Most things do these days; what surprises you is that it’s your own.

You awake, gasping, aching and flushed with desire that sits, warm, in your belly. The image of hands and legs and a soft, bare stomach fade from your mind quickly, like snow melting on a too-hot hand, leaving your breath caught and caged in your chest.

You don’t wake up like you used to. One hand reaches for the gun and the other is flipped over to check for needle pinpricks on your wrist.

There’s two; they’re faded, and could be from earlier that day-- but it’s hard to be sure. You kick your legs over the bed and slide out of it as quietly as possible, flicking the gun’s safety off. Your feet pad inaudibly across the tiled floor, and you can feel the hum of white noise under your skin.

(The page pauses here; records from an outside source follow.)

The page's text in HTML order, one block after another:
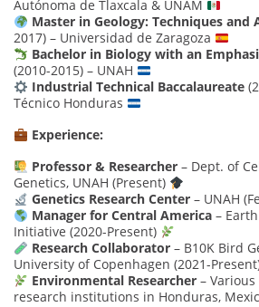
Autónoma de Tlaxcala & UNAM
Master in Geology: Techniques and
2017) – Universidad de Zaragoza
Bachelor in Biology with an
(2010-2015) – UNAH
Industrial Technical Baccalaureate
Técnico Honduras
Experience:
Professor & Researcher– Dept. of
Genetics, UNAH (Present)
Genetics Research Center– UNAH
Manager for Central America–
Initiative (2020-Present)
Research Collaborator– B10K Bird
University of Copenhagen (2021-
Environmental Researcher–
research institutions in Honduras,

No one is in your apartment. You’re alone. It was a dream.

A real dream.

That’s what you try to tell yourself, anyway.

II.

In the painful awareness of the waking world your senses are fooled.

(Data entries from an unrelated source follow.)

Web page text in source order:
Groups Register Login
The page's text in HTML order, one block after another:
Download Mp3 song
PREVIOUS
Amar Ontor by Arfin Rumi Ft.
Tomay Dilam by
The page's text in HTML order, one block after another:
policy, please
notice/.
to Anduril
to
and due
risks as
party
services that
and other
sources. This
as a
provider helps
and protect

You stare at me. You stare and you stare and you stare as if we aren’t two separate minds with a gaping divide between us and no way to cross it. You look and examine as if you could find a way to break down the walls that separate you from me, as if you could ever really understand me and I could ever really understand you.

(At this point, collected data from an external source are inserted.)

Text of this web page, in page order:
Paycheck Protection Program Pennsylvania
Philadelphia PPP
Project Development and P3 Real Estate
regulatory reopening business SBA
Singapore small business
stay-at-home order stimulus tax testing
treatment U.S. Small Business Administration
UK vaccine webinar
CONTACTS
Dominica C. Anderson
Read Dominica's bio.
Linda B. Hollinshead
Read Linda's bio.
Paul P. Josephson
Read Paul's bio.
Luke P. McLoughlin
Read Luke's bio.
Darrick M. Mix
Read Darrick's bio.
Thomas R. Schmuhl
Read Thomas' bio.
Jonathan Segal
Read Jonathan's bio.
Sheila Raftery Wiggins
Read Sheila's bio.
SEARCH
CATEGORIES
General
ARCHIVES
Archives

Ideas are like diseases, spreading through the brain and infesting every aspect of our life. Our normalcy changes, rotting at the edges as the sickness takes hold. You want and you want and you want as if you could have me, as if you should have me. And you don’t know why.

(The crinkle of my nose, the jokes that only I understand, the way I curl my fingers around my totem every time I am afraid.)

You say “me” as if you aren’t just a series of thoughts, a handful of characteristics thrown together through chaos or chance. Everything is properties. Take away its properties and nothing is left.

In dreams you build and change and grow however you please. In dreams you can watch the landscape in your mind bleed into the world in front of you. You can watch buildings rise, as if they are an extension of you, as if you are God, or the earth itself.

I touch your shoulder and you jerk away.

Stone crumbles. You build it again.

III.

You watch me. You watch how I run my fingers through my hair and how I walk. You look at the curve of my lips. You listen to the sound of my laugh and memorize how I form my vowels. You study me as if you want to be me. As if you’d like to wear my skin over your own.

And you don’t know why. You don’t know where this came from.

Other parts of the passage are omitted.